All contents is arranged from CS224N contents. Please see the details to the CS224N!

1. Intrinsic and Extrinsic Evaluation

$\checkmark$ Intrinsic evaluation

  • Evaluation on a specific, intermediate task
  • Fast to compute performance
  • Helps understand subsystem
  • Needs positive correlation with real task to determine usefulness
  • To train a machine learning system
    1. Takes words as inputs
    2. Converts them to word vectors
    3. Uses word vectors as inputs for an elaborate machine learning system
    4. Maps the output word vectors by this system back to natural language words
    5. Produces words as answers

$\checkmark$ Extrinsic evaluation

  • Is the evaluation on a real task
  • Can be slow to compute performance
  • Unclear if subsystem is the problem, other subsystems, or internal interactions
  • If replacing subsystem improves performance, the change is likely good

2. Intrinsic Example: Word Vector Analogies

$\checkmark$ a:b :: c:?

  • This intrinsic evaluation system then identifies the word vector which maximizes the cosine similarity

    \[d = \underset{i}{argmax} \dfrac{(x_b-x_a+x_c)^T x_i}{\lvert\lvert x_b-x_a+x_c \lvert\lvert}\]
  • Ideally, we want $x_b − x_a = x_d − x_c$ (For instance, queen – king = actress – actor).
  • We identify the vector xd which maximizes the normalized dot-product between the two word vectors (i.e. cosine similarity).
  • Semantic word vector analogies (intrinsic evaluation) that may suffer from different cities having the same name

    Reference. cs224n-2019-notes01-wordvecs1

  • Syntactic word vector analogies (intrinsic evaluation) that test the notion of superlative adjectives.

    Reference. cs224n-2019-notes01-wordvecs1

$\checkmark$ Analogy Evaluation Tuning Example

  • Some of the hyperparameters in word vector embedding techniques (such as Word2Vec and GloVe) that can be tuned using an intrinsic evaluation system (such as an analogy completion system)
    • Dimension of word vectors
    • Corpus size
    • Corpus souce/type
    • Context window size
    • Context symmetry
  • Here we compare the performance of different models under the use of different hyperparameters and datasets.
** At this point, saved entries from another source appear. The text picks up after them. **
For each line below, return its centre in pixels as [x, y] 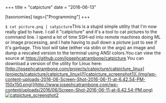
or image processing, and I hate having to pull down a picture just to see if [81, 42]
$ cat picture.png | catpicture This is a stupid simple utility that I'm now [81, 26]
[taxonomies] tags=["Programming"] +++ [48, 17]
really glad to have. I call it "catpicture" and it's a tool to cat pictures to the [81, 32]
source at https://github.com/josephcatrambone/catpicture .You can [75, 58]
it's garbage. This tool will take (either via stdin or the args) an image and [80, 48]
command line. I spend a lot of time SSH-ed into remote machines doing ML [83, 37]
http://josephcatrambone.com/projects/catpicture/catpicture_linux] [76, 69]
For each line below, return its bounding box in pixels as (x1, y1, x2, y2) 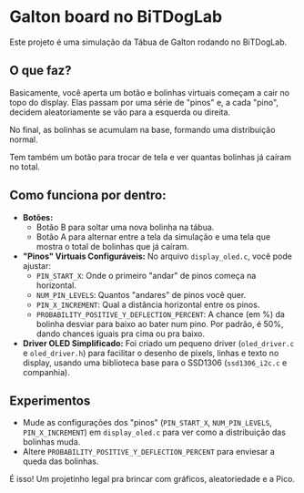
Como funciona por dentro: (9, 188, 167, 203)
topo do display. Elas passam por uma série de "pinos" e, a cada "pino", (9, 97, 279, 108)
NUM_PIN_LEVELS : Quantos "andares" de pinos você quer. (35, 289, 247, 300)
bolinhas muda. (22, 437, 81, 447)
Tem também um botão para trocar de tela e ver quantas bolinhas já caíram (9, 151, 291, 162)
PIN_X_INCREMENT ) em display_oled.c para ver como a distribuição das (22, 426, 287, 438)
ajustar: (22, 260, 52, 271)
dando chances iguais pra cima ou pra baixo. (35, 328, 205, 339)
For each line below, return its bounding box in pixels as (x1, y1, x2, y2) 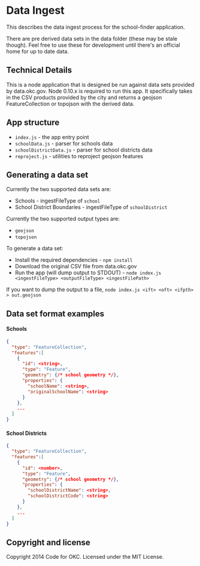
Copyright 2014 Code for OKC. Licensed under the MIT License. (6, 553, 164, 561)
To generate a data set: (6, 245, 63, 252)
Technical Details (6, 65, 72, 75)
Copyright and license (6, 537, 91, 547)
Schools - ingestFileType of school (14, 197, 101, 204)
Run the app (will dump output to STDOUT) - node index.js (14, 269, 162, 276)
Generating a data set (6, 170, 89, 180)
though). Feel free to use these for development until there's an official (6, 41, 181, 49)
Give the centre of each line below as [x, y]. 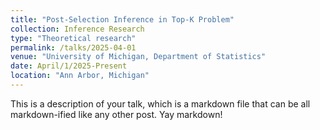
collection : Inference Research [77, 29]
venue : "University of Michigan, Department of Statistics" [138, 57]
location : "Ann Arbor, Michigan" [80, 76]
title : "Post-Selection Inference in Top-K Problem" [122, 19]
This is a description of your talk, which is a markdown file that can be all [160, 103]
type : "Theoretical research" [73, 38]
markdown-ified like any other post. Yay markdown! [116, 114]
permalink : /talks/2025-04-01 [73, 47]
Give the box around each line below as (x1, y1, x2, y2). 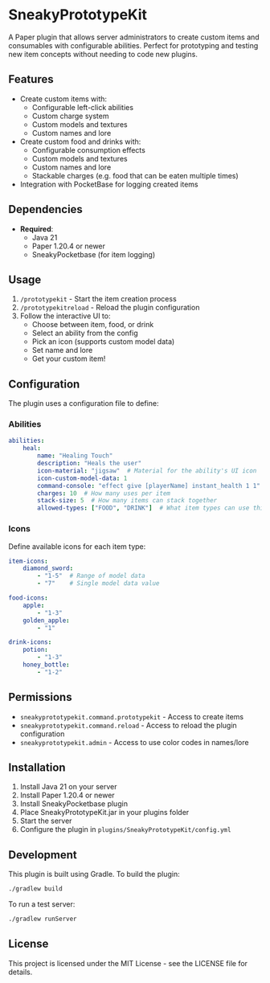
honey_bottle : (22, 661, 70, 669)
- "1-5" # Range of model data (37, 572, 146, 580)
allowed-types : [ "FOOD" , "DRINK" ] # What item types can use (37, 504, 250, 512)
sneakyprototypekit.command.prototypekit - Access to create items (19, 711, 244, 721)
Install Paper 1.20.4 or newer (19, 790, 115, 801)
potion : (22, 645, 48, 654)
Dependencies (8, 203, 83, 216)
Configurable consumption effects (31, 145, 146, 154)
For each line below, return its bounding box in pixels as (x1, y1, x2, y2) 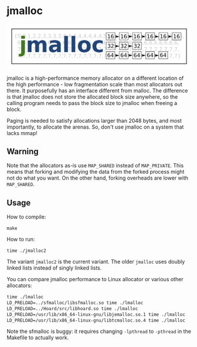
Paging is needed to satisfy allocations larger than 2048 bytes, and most (6, 117, 182, 124)
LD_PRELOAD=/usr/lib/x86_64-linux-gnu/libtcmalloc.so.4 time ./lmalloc (6, 318, 185, 324)
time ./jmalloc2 (6, 248, 46, 254)
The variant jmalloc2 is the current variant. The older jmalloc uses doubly (6, 258, 185, 265)
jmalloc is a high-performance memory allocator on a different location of (6, 75, 184, 82)
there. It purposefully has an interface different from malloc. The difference (6, 87, 188, 94)
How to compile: (6, 213, 46, 221)
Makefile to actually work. (6, 334, 69, 341)
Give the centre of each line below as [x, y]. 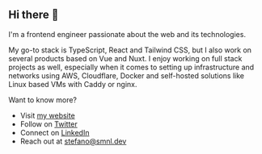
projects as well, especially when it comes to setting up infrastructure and [131, 67]
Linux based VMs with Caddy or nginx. [73, 84]
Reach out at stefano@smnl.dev [73, 141]
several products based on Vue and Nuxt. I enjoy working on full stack [125, 58]
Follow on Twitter [49, 124]
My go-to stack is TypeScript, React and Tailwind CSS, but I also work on [130, 50]
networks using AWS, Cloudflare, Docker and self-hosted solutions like [127, 75]
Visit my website [47, 115]
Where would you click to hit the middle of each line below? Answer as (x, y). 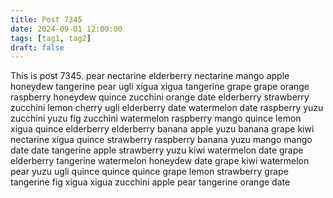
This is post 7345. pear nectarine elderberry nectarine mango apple (150, 76)
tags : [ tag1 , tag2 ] (51, 38)
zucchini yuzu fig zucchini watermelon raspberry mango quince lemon (156, 118)
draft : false (37, 47)
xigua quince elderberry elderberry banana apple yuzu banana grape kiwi (162, 129)
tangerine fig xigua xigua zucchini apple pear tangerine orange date (150, 182)
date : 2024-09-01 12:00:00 (66, 29)
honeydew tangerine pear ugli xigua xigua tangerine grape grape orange (160, 87)
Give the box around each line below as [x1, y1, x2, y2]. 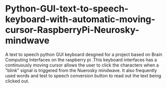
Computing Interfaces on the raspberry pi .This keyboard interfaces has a [5, 56, 157, 62]
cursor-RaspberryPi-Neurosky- [5, 24, 139, 35]
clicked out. [5, 78, 30, 84]
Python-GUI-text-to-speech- [5, 3, 129, 14]
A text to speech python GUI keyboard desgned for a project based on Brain [5, 51, 162, 57]
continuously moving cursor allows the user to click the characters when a [5, 62, 159, 68]
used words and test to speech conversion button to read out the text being [5, 72, 161, 78]
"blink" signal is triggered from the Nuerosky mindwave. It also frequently [5, 67, 157, 73]

    Reference. cs224n-2019-notes01-wordvecs1

    • Inspecting the above table, we can make 3 primary observations:

      • Performance is heavily dependent on the model used for word embedding

        This is an expected result since different methods try embedding words to vectors using fundamentally different properties (such as co-occurrence count, singular vectors, etc.)

      • Performance increases with larger corpus sizes

        This happens because of the experience an embedding technique gains with more examples it sees. For instance, an analogy completion example will produce incorrect results if it has not encountered the test words previously.
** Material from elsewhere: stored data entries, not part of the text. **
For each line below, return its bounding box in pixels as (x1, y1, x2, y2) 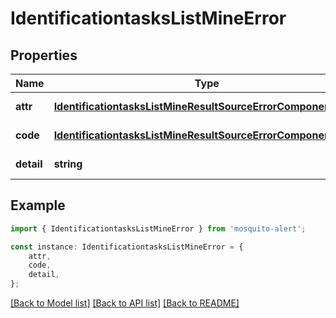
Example (10, 197, 66, 214)
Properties (10, 47, 78, 64)
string (53, 157, 83, 171)
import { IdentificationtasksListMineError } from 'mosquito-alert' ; (10, 223, 307, 234)
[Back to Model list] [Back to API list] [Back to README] (10, 297, 240, 309)
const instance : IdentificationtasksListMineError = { (10, 242, 244, 252)
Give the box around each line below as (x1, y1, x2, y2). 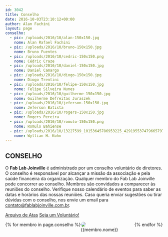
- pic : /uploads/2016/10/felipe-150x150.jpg (9, 82, 104, 87)
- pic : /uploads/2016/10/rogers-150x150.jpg (9, 110, 104, 115)
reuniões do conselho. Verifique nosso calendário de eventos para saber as (5, 186, 161, 192)
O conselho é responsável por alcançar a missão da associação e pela (5, 170, 150, 176)
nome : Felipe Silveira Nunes (14, 86, 75, 92)
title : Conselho (5, 12, 39, 17)
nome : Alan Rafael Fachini (14, 40, 70, 45)
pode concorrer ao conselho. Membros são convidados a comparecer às (5, 181, 156, 187)
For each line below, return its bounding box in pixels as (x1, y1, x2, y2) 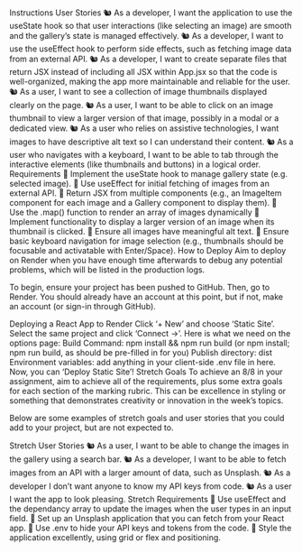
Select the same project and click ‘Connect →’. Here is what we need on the (9, 328, 291, 338)
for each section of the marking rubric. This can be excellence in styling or (9, 386, 287, 396)
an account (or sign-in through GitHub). (9, 301, 156, 311)
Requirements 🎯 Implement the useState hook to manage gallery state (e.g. (9, 169, 288, 179)
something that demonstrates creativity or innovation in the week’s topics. (9, 395, 284, 406)
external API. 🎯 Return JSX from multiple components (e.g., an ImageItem (9, 188, 282, 198)
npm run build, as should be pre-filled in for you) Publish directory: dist (9, 347, 273, 358)
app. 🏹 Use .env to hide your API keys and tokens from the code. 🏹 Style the (9, 522, 292, 533)
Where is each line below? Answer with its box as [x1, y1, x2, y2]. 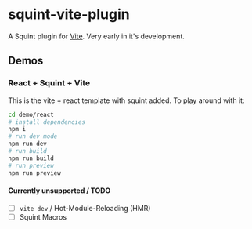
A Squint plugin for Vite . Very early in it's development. [8, 31, 185, 41]
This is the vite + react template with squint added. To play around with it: [8, 96, 245, 105]
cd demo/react [8, 111, 55, 118]
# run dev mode [8, 133, 58, 140]
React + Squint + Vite [8, 78, 91, 89]
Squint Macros [19, 212, 67, 221]
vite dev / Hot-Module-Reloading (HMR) [19, 203, 151, 213]
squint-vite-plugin [8, 5, 131, 24]
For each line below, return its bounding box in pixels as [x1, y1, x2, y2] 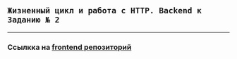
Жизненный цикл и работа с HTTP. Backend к [7, 6, 202, 16]
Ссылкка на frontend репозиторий [7, 42, 132, 52]
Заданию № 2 [7, 15, 60, 25]
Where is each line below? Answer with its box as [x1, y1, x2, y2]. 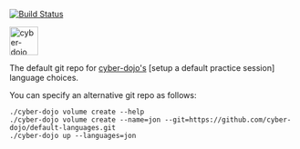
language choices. [9, 73, 79, 83]
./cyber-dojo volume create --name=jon [9, 115, 161, 124]
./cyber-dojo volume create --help [9, 107, 145, 116]
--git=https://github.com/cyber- [164, 115, 292, 124]
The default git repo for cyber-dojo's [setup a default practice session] [9, 63, 275, 73]
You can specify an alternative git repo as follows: [9, 90, 197, 100]
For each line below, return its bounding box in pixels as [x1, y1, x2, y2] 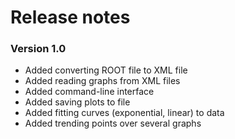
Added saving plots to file [24, 96, 131, 108]
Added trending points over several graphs [24, 117, 202, 130]
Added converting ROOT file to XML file [24, 64, 188, 76]
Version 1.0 [10, 42, 67, 56]
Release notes [10, 6, 131, 29]
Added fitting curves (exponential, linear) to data [24, 107, 225, 119]
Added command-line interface [24, 86, 155, 98]
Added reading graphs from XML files [24, 75, 181, 87]
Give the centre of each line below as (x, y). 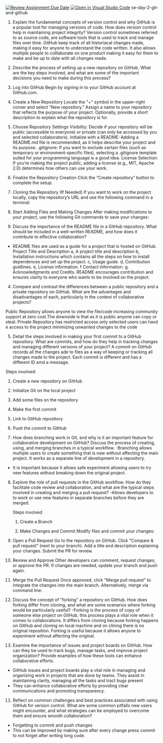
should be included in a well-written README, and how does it (75, 232)
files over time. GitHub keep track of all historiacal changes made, (78, 43)
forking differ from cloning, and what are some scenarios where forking (84, 605)
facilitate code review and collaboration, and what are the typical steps (83, 487)
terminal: (21, 202)
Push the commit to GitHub (40, 428)
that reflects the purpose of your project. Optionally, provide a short (80, 112)
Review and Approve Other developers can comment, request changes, (84, 560)
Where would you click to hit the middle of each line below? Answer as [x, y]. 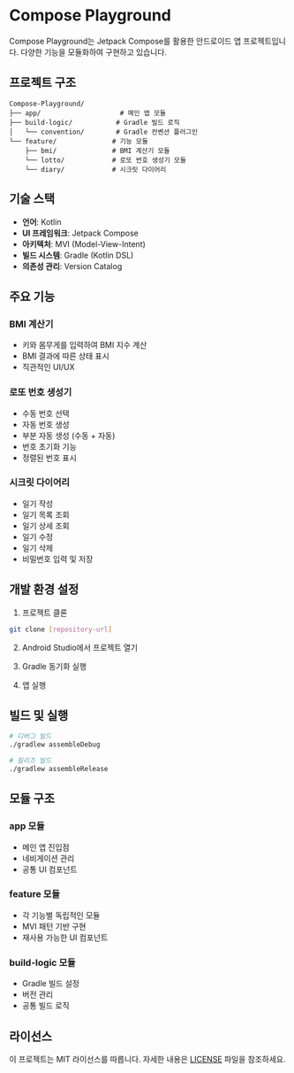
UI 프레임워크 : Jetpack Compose [80, 233]
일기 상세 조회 [45, 525]
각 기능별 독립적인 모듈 [61, 915]
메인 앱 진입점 [45, 847]
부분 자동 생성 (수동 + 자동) [68, 436]
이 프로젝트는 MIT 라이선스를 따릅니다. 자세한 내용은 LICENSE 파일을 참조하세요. [147, 1059]
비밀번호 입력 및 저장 [57, 559]
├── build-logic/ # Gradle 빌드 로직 [94, 122]
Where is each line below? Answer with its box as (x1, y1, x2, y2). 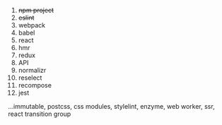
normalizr (18, 66, 47, 74)
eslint (18, 13, 35, 22)
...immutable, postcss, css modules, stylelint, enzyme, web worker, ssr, (8, 102, 215, 110)
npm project (18, 6, 54, 14)
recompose (18, 81, 52, 89)
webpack (18, 21, 45, 29)
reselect (18, 73, 42, 82)
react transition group (8, 109, 71, 118)
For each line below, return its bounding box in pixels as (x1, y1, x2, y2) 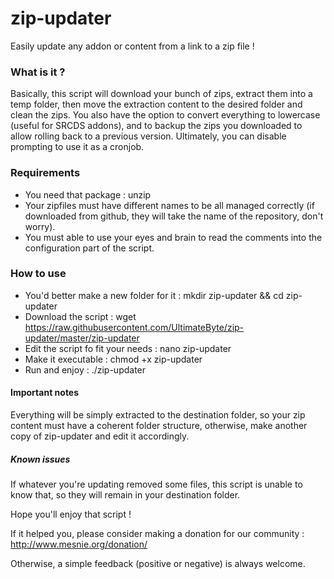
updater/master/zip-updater (24, 332, 140, 344)
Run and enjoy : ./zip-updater (24, 363, 147, 376)
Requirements (10, 166, 81, 180)
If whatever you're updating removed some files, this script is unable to (10, 478, 303, 490)
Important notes (10, 387, 80, 399)
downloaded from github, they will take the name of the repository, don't (24, 210, 324, 222)
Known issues (10, 453, 71, 465)
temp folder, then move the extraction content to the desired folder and (10, 98, 303, 111)

      • Performance is lower for extremely low dimensional word vectors

        Lower dimensional word vectors are not able to capture the different meanings of the different words in the corpus. This can be viewed as a high bias problem where our model complexity is too low. For instance, let us consider the words “king”, “queen”, “man”, “woman”. Intuitively, we would need to use two dimensions such as “gender” and “leadership” to encode these into 2-bit word vectors. Any lower would fail to capture semantic differences between the four words.
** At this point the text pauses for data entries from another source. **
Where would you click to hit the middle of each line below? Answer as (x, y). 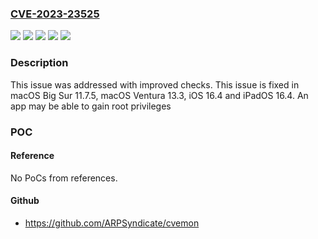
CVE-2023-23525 (55, 14)
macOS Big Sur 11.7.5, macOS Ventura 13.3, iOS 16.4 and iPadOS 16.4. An (159, 95)
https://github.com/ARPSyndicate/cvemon (112, 223)
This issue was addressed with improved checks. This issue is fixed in (155, 84)
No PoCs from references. (64, 178)
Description (39, 63)
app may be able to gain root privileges (91, 106)
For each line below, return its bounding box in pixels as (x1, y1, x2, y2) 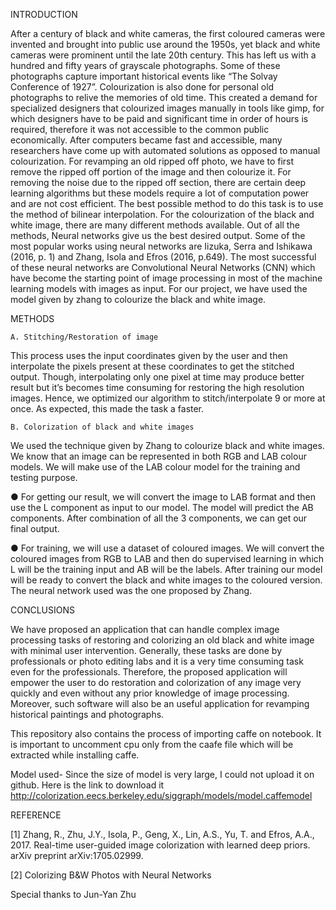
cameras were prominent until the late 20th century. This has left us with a (10, 49, 317, 61)
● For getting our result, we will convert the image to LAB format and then (10, 491, 316, 503)
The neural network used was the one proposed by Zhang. (10, 585, 253, 596)
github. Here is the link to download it (10, 779, 165, 791)
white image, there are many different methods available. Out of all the (10, 219, 300, 231)
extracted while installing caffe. (10, 749, 140, 761)
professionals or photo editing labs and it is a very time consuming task (10, 655, 304, 667)
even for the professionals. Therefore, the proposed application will (10, 666, 288, 678)
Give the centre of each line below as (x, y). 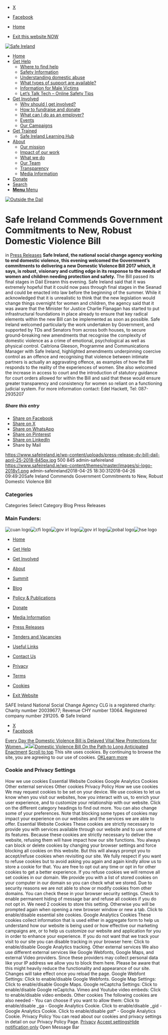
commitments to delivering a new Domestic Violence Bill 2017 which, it (80, 266)
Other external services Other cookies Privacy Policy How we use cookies (82, 786)
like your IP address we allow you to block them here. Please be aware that (82, 963)
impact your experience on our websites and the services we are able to (80, 818)
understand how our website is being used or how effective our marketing (81, 925)
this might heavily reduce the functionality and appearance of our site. (78, 968)
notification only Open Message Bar (42, 1027)
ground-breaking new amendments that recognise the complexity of (76, 335)
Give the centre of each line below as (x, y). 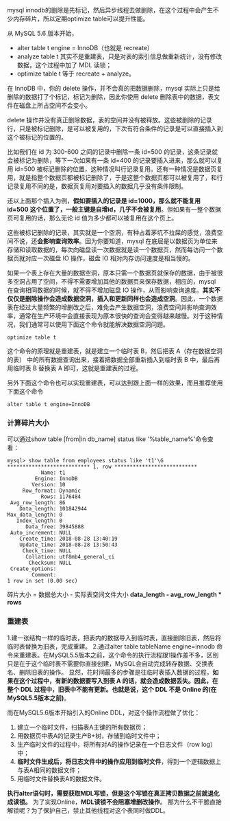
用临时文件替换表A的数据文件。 (61, 778)
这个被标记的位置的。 (37, 137)
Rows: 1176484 (61, 497)
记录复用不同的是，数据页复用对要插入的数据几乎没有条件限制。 (97, 186)
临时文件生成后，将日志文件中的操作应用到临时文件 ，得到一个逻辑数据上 (119, 761)
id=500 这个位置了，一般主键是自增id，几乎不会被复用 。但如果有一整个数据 (114, 209)
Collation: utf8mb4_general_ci (70, 557)
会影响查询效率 (58, 241)
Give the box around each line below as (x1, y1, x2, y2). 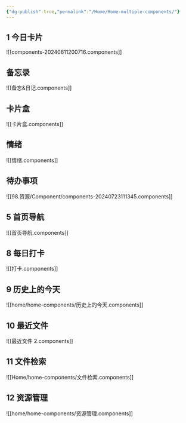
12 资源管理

    • Below Figure demonstrates how accuracy has been shown to improve with larger corpus.

      Reference. cs224n-2019-notes01-wordvecs1

    • Below Figure demonstrates how other hyperparameters have been shown to affect the accuracies using GloVe.

      Reference. cs224n-2019-notes01-wordvecs1

      Figure. We see how accuracies vary with vector dimension and context window size for GloVe

    • Implementation Tip

      1. A window size of 8 around each center word typically works well for GloVe embeddings.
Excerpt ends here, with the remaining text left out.